If you accept the superiority of voice-first relative to today’s text/touch paradigm — due in part to the ergonomic potential of hands-free and eyes-free — all media will have to converge upon voice by definition. Therefore, whether text, communications, podcasts, or videos, all media creators will have no choice but to optimize for format fungibility. That grassroots buy-in will accelerate adoption. In fact, it’s already happening, as I pointed out in “End-to-end audio”:
“For example, text is the primary means of media interaction today, but audio/voice are almost always available as secondary alternatives. Driving in the car and can’t read your phone? You have your voice assistant read it aloud to you. The prevalence of these backup options means media is already fungible, allowing us to consume or produce anything, in any format — text, audio, and even video — jointly and severally, with relative ease. We can already choose how we want to interact with every piece of content, depending on situational context. When we invert users’ habits by prioritizing audio over text, text will still be there as a backup when necessary.”
Regardless, the tipping-point will occur even sooner...
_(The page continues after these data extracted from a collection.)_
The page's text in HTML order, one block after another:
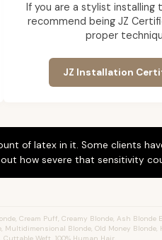
If you are a stylist installing
recommend being JZ
proper
JZ Installation
of latex in it. Some clients
how severe that sensitivity
Cream Puff, Creamy Blonde, Ash Blonde
Blonde, Old Money Blonde,

It’s not inconceivable that incumbents, like Apple, are indefensible in the face of this disruption. Right now, we’re already undergoing a transition from text to voice, as discussed. Amidst this sea-change, Apple has not only managed to preserve its relevance, but also increase ARPU, gross margins, and revenue with complementary products like Apple Watch and AirPods.
But, that device ecosystem is only a foothold in the transition from text to voice, because in that transition phase, “voice-first” is limbo, wherein text and touch survive only to serve as increasingly irrelevant safety nets — fallbacks we resort to when voice can’t get the job done.
In the strong-form version of the voice interface, devices are abstracted away and interaction is entirely ambient. (How is that not desirable — even optimal?) En route to that strong-form future, the next stop is a tipping-point at which the phone becomes obsolete, because it’ll be too big, too visual, too manual, and/or too expensive to serve as a redundant backup to improving voice and smartwatch technology.
That tipping-point occurs when the majority of our device interactions are denominated in voice/audio. At that point, consumer preference will subconsciouly, habitually, inertially resort to those chosen mediums first. We’re dangerously close to that fulcrum today, as I alluded to in Apple’s HomePod Threading a Needle:
“Voice abstracts-away the physical device… You might have a phone in your hand when you’re watching TV; you might have a smartwatch on your wrist when you’re running; headphones when you’re at work; a sound system in the car; or a home speaker in your kitchen. No single device can handle all of those use cases. It’s a matter of which gets the job done with the least friction, in each different context [but we] don’t even interact directly with these devices — they’re just a back-end, delivering and receiving the audio that’s really our primary touch-point [with] the voice assistant as the common thread woven through our every interaction…”
That tipping-point is when Apple will be most vulnerable. The iPhone is its sacred cash-cow, which presents a number of classic incumbent risks — financial and otherwise. Perhaps the most important of those risks is this: Apple Watch is not designed to supplement AirPods; it’s designed to supplement (and ultimately succeed) iPhones. Apple Watch’s raison d’être is to adapt the mobile UX for a wearable standard. It’s an evolutionary iteration on a bygone era — one based on physical, visual, and touch. Yes, that sounds like a good thing for Apple, since Watch will be ready to take the handoff when iPhone is obsoleted — whether the smartphone is laid-to-rest by Apple’s own hand or a competitor’s. But, it’s a losing strategy in the grand scheme of things…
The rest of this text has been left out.